• To do:
Lines with the word "post": copy all of them from the entries below.

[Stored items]
_ _ _ _

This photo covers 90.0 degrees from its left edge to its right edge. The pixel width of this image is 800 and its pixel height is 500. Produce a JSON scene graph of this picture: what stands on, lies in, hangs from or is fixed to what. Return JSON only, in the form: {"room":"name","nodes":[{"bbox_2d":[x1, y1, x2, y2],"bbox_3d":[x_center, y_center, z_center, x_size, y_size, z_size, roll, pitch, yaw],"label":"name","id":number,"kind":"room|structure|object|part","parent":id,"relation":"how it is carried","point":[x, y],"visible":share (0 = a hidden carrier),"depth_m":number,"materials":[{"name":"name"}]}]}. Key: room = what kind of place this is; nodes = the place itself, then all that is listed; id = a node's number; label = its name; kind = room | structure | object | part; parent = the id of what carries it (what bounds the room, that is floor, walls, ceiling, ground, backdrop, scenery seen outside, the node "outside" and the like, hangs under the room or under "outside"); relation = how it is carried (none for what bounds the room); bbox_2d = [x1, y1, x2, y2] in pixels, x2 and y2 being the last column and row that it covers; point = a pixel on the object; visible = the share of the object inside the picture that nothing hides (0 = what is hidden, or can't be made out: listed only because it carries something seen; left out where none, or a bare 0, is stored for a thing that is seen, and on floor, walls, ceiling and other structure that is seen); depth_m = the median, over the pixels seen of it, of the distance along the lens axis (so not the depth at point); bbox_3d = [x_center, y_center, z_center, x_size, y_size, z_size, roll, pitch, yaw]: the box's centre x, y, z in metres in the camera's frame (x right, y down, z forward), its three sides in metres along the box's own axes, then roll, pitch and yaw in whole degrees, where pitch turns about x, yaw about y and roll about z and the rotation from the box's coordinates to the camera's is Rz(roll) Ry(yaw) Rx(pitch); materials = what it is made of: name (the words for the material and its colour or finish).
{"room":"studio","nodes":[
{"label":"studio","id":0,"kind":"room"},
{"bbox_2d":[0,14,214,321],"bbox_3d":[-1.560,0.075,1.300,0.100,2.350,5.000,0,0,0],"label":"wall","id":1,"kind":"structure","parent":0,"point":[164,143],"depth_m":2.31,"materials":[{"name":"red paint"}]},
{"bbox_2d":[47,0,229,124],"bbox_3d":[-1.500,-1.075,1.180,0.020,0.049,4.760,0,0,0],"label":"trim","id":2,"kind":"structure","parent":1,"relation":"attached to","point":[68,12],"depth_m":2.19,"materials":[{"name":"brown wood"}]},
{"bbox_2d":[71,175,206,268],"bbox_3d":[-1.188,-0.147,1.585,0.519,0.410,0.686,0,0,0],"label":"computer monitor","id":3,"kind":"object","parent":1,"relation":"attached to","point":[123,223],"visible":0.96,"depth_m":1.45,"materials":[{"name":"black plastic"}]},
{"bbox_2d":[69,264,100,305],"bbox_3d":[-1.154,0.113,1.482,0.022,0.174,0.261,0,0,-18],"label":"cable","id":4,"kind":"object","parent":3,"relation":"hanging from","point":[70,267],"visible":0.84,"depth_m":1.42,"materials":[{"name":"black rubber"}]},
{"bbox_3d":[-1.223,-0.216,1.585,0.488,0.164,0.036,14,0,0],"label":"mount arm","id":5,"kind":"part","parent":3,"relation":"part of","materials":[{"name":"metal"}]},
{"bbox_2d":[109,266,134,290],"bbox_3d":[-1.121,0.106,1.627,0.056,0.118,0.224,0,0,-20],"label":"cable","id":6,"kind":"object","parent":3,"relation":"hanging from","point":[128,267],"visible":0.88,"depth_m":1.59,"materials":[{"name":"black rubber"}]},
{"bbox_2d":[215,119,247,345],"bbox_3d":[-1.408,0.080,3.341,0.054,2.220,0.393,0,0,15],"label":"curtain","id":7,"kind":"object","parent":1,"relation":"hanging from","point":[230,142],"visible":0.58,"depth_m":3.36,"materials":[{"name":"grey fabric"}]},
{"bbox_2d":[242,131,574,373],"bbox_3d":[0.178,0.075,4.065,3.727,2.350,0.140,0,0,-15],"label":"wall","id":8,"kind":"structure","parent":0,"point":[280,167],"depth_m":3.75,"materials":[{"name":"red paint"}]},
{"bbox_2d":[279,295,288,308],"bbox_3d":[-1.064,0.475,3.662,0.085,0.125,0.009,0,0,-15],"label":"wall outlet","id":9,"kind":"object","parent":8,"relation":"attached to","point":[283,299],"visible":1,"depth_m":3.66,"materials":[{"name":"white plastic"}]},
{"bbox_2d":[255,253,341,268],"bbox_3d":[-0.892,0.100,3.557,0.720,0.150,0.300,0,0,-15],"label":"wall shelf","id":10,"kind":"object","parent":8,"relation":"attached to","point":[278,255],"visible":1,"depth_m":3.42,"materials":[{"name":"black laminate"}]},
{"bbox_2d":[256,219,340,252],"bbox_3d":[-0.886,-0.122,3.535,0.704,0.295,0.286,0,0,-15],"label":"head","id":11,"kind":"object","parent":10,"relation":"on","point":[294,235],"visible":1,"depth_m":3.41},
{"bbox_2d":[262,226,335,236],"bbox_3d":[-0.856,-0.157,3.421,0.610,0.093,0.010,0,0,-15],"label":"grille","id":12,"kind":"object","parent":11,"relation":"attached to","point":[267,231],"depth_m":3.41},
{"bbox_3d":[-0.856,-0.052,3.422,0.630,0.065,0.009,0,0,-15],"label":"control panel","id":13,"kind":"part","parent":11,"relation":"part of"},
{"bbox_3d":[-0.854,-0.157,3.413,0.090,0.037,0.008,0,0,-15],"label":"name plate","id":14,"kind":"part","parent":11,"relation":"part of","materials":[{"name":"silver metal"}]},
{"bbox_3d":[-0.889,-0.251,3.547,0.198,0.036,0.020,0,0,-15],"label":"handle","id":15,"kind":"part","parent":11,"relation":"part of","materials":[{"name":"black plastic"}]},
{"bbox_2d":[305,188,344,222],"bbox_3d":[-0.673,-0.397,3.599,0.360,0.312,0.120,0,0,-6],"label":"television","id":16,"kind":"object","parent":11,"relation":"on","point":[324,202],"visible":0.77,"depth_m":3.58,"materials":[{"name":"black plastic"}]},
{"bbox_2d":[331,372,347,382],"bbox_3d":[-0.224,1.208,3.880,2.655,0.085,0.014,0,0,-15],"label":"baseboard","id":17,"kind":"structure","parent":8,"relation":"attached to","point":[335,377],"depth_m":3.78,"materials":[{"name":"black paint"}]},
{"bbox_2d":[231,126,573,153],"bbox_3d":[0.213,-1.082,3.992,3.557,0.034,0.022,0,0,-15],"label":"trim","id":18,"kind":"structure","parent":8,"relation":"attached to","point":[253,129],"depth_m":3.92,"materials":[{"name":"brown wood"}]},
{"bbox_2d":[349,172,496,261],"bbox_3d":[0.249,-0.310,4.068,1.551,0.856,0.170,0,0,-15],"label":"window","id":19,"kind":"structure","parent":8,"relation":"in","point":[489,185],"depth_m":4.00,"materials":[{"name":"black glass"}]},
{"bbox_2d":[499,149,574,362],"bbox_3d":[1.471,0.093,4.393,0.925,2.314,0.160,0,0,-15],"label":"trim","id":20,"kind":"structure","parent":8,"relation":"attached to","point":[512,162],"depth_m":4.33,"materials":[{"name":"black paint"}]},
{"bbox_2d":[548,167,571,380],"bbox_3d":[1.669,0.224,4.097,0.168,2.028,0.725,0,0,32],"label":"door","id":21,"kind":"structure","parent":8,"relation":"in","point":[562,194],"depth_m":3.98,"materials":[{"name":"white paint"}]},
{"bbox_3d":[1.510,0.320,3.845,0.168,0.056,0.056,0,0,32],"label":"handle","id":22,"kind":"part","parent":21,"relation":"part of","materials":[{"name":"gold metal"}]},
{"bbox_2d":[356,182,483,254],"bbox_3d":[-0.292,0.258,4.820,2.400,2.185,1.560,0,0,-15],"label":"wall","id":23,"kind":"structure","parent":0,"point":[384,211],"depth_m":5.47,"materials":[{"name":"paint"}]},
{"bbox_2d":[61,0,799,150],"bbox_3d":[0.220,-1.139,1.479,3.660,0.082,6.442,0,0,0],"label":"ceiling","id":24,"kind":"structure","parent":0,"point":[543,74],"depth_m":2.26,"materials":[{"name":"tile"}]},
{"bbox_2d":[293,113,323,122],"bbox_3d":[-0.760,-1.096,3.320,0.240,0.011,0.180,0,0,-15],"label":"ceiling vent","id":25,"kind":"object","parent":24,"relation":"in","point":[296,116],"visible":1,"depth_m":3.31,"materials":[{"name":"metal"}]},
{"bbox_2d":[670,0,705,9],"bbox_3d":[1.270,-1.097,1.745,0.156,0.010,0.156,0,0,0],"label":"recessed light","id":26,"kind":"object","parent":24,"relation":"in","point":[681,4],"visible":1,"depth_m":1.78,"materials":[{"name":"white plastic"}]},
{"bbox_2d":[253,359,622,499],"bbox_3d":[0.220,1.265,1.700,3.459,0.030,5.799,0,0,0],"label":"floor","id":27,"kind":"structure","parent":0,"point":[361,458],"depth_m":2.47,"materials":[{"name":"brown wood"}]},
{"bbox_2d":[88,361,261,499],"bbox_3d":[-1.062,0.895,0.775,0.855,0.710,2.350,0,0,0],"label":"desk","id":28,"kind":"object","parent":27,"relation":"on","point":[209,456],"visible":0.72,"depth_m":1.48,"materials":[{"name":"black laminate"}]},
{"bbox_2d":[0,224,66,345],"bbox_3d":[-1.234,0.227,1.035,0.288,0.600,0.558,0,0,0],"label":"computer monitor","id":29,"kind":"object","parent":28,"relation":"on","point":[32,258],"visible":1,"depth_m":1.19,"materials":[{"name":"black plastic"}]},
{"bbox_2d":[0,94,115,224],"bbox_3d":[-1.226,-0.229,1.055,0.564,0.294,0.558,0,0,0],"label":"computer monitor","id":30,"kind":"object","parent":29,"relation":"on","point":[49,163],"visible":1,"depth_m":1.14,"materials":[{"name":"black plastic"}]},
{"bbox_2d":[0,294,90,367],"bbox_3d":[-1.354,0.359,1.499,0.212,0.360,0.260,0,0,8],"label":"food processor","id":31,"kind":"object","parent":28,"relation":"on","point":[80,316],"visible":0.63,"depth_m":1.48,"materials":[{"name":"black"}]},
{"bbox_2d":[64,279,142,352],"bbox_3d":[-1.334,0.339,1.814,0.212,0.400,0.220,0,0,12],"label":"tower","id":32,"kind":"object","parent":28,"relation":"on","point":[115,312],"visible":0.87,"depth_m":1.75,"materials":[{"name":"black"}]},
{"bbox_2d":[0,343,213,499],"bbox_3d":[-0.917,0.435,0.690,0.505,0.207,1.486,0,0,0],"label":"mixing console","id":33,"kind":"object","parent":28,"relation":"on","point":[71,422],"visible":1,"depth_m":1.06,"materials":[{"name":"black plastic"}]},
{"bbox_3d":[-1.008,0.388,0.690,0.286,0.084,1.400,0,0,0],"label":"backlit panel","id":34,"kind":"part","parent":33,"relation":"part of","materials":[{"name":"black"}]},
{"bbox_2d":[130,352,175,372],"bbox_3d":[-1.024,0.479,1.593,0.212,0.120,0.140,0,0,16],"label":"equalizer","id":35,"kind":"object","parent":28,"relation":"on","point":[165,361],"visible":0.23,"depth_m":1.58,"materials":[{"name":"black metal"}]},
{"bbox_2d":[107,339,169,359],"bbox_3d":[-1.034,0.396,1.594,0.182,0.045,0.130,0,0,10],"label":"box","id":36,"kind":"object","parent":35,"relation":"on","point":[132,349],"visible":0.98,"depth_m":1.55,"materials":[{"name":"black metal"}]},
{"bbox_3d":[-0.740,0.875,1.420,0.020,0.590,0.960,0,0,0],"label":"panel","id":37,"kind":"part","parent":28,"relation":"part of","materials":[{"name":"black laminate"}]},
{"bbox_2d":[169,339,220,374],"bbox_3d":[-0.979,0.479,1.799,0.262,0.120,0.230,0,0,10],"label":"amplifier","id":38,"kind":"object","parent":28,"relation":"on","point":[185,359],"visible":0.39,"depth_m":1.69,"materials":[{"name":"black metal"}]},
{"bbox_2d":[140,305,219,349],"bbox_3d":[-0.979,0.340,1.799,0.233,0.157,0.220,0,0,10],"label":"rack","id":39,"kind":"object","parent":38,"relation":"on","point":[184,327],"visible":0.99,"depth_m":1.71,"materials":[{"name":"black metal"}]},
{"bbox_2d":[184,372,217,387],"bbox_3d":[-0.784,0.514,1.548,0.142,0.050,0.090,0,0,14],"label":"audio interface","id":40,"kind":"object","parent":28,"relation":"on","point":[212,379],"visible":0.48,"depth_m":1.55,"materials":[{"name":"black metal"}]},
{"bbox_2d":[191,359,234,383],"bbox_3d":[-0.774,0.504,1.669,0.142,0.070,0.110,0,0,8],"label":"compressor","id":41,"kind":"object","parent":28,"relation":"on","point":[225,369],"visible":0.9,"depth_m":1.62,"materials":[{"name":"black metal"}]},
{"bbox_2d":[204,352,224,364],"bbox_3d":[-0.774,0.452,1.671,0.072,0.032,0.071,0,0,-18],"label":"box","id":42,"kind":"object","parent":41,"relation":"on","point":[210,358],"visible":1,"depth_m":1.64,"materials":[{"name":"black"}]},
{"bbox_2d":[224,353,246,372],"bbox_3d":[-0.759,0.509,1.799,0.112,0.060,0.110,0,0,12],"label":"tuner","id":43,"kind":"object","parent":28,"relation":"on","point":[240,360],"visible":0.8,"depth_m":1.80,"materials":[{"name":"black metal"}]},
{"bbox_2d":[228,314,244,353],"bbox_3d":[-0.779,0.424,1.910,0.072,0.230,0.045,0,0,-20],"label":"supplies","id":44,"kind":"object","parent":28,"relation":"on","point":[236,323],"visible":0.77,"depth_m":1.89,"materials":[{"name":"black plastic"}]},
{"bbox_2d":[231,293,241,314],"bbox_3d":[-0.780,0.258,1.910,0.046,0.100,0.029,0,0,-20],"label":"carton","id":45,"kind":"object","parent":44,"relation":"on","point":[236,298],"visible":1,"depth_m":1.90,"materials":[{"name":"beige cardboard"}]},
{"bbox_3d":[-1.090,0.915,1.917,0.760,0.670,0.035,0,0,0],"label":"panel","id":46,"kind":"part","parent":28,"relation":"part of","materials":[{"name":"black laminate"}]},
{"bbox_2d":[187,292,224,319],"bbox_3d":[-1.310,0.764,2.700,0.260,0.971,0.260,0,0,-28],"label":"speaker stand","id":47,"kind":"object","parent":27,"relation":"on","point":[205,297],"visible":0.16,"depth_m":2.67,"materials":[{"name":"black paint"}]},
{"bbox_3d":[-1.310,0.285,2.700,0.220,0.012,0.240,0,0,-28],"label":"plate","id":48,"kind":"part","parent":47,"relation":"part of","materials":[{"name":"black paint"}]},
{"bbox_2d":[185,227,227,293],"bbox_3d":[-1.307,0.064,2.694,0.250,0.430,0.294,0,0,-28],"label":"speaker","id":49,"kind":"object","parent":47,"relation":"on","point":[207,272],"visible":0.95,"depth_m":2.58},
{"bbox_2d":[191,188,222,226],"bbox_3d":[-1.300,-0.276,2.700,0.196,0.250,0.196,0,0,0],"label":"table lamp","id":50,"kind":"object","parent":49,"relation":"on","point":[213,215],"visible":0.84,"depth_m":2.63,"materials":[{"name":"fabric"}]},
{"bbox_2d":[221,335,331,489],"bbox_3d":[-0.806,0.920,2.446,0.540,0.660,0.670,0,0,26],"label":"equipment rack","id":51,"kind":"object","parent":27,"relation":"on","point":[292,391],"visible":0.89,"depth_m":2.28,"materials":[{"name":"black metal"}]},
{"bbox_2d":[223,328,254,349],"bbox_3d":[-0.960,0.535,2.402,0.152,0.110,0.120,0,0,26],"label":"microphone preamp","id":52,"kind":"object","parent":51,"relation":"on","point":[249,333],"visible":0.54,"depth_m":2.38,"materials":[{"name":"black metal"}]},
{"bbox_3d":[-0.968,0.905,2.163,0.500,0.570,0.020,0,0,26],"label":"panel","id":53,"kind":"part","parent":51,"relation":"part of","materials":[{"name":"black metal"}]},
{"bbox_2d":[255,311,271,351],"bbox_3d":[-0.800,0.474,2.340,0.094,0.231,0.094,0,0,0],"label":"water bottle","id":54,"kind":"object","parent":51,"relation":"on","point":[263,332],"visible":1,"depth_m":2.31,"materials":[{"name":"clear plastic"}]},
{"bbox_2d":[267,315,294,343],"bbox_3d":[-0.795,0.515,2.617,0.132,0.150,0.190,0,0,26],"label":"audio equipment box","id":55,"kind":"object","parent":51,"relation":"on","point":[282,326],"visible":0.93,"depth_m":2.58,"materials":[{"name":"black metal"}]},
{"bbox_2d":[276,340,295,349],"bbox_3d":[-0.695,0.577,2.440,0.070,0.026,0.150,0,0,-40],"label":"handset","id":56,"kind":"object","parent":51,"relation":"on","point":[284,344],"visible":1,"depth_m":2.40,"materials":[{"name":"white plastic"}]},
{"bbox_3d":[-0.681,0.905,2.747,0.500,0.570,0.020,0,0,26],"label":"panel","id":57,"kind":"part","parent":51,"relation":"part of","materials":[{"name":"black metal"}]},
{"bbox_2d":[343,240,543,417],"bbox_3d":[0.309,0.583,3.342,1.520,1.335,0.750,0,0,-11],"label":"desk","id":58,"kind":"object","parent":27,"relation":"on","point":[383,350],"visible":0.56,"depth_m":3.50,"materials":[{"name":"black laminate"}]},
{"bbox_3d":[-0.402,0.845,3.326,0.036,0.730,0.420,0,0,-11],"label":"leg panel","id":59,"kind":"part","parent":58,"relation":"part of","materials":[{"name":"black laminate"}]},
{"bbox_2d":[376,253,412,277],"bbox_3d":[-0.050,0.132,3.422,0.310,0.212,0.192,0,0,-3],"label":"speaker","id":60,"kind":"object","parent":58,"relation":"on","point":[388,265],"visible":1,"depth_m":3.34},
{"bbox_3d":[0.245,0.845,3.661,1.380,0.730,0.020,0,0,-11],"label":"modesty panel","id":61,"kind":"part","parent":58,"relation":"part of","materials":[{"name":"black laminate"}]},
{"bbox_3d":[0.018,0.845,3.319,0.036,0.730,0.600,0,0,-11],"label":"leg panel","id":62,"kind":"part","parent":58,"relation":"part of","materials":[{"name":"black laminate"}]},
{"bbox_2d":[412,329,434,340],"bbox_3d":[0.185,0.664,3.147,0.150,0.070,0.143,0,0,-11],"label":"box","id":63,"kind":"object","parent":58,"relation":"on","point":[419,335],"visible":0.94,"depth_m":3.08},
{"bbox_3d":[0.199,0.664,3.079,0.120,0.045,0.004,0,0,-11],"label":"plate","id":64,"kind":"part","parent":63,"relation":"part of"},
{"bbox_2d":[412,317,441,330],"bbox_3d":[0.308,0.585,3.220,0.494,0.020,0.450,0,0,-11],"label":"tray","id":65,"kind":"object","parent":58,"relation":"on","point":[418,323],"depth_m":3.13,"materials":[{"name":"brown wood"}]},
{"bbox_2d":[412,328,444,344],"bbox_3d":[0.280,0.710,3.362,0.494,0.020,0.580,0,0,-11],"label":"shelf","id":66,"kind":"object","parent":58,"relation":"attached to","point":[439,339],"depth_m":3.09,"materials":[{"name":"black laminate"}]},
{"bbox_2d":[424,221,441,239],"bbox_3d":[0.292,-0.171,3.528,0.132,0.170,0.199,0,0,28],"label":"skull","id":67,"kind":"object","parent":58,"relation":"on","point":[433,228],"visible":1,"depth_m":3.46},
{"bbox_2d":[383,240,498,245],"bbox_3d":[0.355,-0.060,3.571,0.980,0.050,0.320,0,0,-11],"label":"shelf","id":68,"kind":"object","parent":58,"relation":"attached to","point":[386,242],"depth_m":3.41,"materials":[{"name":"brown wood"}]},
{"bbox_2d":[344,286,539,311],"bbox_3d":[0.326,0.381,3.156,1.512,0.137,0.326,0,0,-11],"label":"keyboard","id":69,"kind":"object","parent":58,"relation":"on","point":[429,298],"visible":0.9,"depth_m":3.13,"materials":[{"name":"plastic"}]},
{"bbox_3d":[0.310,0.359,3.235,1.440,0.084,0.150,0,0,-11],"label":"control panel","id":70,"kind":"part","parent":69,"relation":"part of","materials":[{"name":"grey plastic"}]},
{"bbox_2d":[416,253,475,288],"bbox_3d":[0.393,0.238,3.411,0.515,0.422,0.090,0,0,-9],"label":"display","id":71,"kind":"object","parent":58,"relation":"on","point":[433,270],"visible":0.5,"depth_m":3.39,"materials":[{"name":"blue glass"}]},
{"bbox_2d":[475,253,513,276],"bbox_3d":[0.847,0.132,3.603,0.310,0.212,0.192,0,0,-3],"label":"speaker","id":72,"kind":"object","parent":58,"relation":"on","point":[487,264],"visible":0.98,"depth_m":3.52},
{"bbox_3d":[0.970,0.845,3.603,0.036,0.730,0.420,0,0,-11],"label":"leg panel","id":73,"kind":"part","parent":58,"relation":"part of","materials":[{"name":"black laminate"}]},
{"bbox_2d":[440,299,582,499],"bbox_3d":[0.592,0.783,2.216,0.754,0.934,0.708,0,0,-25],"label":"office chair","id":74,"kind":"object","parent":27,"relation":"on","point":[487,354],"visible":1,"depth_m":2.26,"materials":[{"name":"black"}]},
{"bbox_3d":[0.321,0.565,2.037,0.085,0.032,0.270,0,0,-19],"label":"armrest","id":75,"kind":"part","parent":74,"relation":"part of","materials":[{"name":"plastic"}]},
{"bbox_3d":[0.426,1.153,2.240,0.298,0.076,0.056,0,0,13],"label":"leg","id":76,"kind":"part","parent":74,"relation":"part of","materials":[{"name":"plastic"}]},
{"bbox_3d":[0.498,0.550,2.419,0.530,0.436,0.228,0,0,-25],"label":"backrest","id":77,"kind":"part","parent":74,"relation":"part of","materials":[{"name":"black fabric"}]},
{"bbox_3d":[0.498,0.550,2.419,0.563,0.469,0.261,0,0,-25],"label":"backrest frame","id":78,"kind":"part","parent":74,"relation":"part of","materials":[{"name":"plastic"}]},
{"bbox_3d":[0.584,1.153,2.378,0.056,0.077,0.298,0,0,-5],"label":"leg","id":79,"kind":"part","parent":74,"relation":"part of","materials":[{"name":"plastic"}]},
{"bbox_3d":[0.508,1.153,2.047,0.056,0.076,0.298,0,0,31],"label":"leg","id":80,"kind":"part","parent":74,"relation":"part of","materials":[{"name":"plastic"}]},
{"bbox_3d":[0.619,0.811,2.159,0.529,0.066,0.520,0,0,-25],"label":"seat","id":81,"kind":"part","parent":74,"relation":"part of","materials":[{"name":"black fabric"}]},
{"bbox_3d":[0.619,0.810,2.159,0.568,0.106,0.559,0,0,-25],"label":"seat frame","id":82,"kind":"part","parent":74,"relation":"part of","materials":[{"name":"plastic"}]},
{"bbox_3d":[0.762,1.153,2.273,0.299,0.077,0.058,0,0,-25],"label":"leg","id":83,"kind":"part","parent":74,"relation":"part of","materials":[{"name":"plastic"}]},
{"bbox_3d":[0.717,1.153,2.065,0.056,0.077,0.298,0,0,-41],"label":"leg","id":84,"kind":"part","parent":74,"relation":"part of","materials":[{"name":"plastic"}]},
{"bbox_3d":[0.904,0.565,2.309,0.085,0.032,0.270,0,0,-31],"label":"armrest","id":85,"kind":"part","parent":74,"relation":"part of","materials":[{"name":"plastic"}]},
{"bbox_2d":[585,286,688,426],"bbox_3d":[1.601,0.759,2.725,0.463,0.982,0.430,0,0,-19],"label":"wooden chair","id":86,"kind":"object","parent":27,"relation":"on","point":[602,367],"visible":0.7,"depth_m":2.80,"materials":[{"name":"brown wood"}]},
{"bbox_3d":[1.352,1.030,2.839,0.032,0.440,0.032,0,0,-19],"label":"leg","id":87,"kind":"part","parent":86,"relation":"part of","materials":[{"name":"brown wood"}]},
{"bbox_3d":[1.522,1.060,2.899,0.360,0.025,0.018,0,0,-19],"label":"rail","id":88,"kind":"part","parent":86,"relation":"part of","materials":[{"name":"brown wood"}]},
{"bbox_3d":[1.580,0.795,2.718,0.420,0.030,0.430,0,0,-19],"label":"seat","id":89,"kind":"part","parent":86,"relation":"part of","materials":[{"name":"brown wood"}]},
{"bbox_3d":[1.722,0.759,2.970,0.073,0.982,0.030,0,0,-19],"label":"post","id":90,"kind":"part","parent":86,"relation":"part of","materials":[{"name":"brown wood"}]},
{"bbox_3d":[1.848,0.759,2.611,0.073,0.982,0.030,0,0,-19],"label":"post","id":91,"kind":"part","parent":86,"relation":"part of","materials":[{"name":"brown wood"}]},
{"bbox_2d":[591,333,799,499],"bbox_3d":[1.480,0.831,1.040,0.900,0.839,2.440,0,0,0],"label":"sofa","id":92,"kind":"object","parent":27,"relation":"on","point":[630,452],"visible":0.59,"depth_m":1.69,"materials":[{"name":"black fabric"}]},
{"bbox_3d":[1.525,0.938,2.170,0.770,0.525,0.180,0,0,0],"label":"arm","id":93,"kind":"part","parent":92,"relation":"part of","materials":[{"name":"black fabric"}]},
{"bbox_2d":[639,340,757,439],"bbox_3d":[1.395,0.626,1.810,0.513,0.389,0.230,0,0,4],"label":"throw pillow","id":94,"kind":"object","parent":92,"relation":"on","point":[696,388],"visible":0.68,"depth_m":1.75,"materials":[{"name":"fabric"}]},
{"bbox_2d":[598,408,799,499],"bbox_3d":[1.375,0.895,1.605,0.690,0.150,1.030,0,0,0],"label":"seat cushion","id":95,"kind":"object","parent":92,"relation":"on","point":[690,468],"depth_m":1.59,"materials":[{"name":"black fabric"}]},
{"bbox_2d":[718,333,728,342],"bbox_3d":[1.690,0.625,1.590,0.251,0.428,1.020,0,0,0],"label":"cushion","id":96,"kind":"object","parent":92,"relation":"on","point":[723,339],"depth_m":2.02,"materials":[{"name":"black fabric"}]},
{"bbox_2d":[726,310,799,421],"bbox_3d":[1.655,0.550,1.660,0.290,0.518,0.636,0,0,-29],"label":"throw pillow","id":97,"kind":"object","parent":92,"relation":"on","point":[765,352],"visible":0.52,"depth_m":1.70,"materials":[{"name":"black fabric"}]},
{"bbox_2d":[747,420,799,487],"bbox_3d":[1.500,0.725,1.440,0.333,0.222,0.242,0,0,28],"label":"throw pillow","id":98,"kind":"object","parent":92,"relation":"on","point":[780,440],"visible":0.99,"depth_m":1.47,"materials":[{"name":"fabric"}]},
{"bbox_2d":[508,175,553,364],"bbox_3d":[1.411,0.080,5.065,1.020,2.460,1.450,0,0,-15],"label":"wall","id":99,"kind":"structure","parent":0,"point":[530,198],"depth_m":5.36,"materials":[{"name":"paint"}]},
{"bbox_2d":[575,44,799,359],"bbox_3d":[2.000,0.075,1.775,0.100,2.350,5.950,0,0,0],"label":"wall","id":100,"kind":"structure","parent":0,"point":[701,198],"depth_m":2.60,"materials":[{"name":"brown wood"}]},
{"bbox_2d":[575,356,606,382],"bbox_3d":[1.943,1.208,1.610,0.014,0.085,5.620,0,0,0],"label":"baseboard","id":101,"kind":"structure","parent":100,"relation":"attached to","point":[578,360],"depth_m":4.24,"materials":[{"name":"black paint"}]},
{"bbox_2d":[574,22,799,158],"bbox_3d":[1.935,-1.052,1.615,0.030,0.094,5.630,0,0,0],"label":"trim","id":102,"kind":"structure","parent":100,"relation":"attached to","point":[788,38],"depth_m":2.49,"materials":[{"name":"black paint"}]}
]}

_ _ _ _

• Exercise answer:
{"bbox_3d":[1.722,0.759,2.970,0.073,0.982,0.030,0,0,-19],"label":"post","id":90,"kind":"part","parent":86,"relation":"part of","materials":[{"name":"brown wood"}]},
{"bbox_3d":[1.848,0.759,2.611,0.073,0.982,0.030,0,0,-19],"label":"post","id":91,"kind":"part","parent":86,"relation":"part of","materials":[{"name":"brown wood"}]},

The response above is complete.